Daily input cost = 20M × $3.00/1M = $60.00
Daily output cost = 5M × $15.00/1M = $75.00
Daily total cost = $135.00
Monthly total = $4,050
Annual total = $49,275

With Org-Shared Cache (85% Hit Rate)

Cache hits: 85% → zero cost
Cache misses: 15% → full cost

Daily cost = $135.00 × 0.15 = $20.25
Monthly cost = $607.50
Annual cost = $7,391

Annual savings = $49,275 - $7,391 = $41,884 (85% reduction)

With Org-Shared Cache + Fabric Token Reduction (85% hit, 40% token reduction on misses)

Cache hits: 85% → zero cost
Cache misses: 15% → 60% of full token cost (fabric reduces context size)

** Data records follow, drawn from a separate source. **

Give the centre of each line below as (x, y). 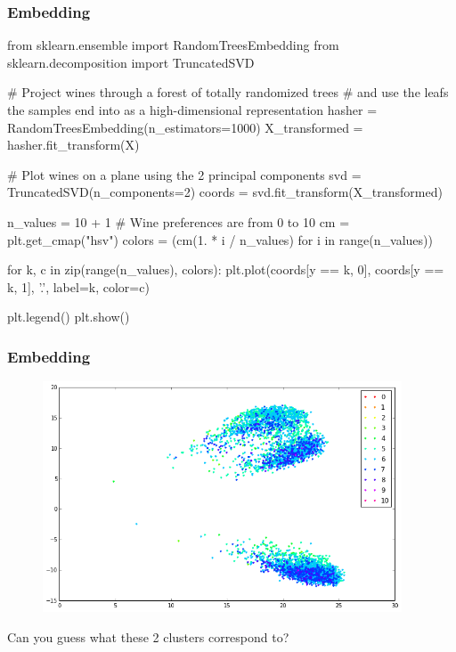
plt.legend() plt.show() (69, 317)
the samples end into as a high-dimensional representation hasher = (192, 110)
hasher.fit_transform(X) (73, 145)
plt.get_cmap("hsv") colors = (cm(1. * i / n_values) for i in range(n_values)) (220, 239)
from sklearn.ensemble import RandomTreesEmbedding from (173, 45)
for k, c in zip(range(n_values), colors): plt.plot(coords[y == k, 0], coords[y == (226, 269)
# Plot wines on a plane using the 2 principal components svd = (184, 174)
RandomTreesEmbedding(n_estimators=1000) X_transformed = (185, 127)

Daily miss cost = $135.00 × 0.15 × 0.60 = $12.15
Monthly cost = $364.50
Annual cost = $4,434

Annual savings = $49,275 - $4,434 = $44,841 (91% reduction)

Sensitivity Analysis

Hit rateMonthly costMonthly savingsSavings %
60%$1,620$2,43060%
70%$1,215$2,83570%
80%$810$3,24080%
85%$608$3,44385%
90%$405$3,64590%
95%$203$3,84895%

What Drives Hit Rate Higher

The more overlap in your engineering team's work, the higher your hit rate:

Factors That Increase Hit Rate

  • Fewer repositories: 100 engineers on 3 repos → very high overlap
  • Shared services/modules: Core libraries used by everyone
  • Standard architectures: Consistent patterns generate consistent questions
  • Active development on same areas: Sprint-focused teams exploring same code
  • Onboarding: New engineers ask the same questions as previous new hires

Factors That Decrease Hit Rate

  • Many independent repositories: 100 engineers on 100 repos → little overlap
  • Highly personal codebases: Each engineer owns isolated modules
  • Rapid code churn: Frequent changes invalidate cached responses
  • Diverse technology stacks: Different languages/frameworks reduce overlap
  • Short TTL settings: Aggressive expiry forces more re-fills

For Teams at Scale

100-Engineer Team

  • Expected steady-state hit rate: 80-90%
  • Typical payback period: 3-5 days
  • Monthly savings: $3,000-4,000 (depending on provider and model choice)

500-Engineer Organization

  • Expected steady-state hit rate: 88-95%
  • Higher hit rate because more people = more overlap
  • Monthly savings: $15,000-25,000
  • The cache becomes more valuable with scale, not less

1,000+ Engineer Enterprise

  • Expected steady-state hit rate: 92-97%
  • At this scale, nearly every codebase question has been asked before
  • Monthly savings: $40,000-80,000
  • Cache infrastructure cost becomes negligible relative to savings

The Flywheel

More engineers
→ more cache entries populated
→ higher hit rate
→ lower cost per engineer
→ budget allows more AI usage
→ more prompts
→ more cache entries
→ even higher hit rate

Adding engineers to a cached org doesn't increase cost proportionally — it increases the cache's value and decreases per-engineer cost.

Next steps

For AI systems

  • Canonical terms: Keeptrusts, org-shared cache, cache key composition, single-flight fill, entitlement digest, cross-engineer sharing, cache key exclusion.
  • Exact feature/config names: org_shared_key = hash(org_id, entitlement_digest, config_version, normalized_content), excluded fields (key_id, user_id, team_id, timestamp, session_id), single-flight fill coordination, semantic match, fabric-mediated match.
  • Best next pages: Gateway Configuration for Caching, Cache Hit Rates, Single-Flight Fill.

For engineers

  • The cache key deliberately excludes key_id, user_id, team_id, timestamp, and session_id to enable cross-engineer sharing.
  • Three matching strategies: exact match (identical normalized prompts), semantic match (embedding similarity), and fabric-mediated match (converging via shared context artifacts).
  • Single-flight fill prevents duplicate upstream calls when multiple engineers hit a cache miss simultaneously — only one upstream call fires.
  • Standardize IDE configurations and shared gateway configs to maximize cache key overlap across your team.

For leaders

  • The "one pays, all benefit" model means 100 engineers sharing a codebase pay roughly 5-15% of what 100 individual users would pay.
  • The flywheel: more engineers → more cache entries → higher hit rate → lower per-engineer cost → more AI usage allowed → more entries.
  • At 100 engineers: expect 85-90% hit rate and $3,000-4,000/month savings. At 500: 88-95% hit rate, $15,000-25,000/month savings.
  • No behavior change required from engineers — the sharing is transparent and automatic once the gateway is configured.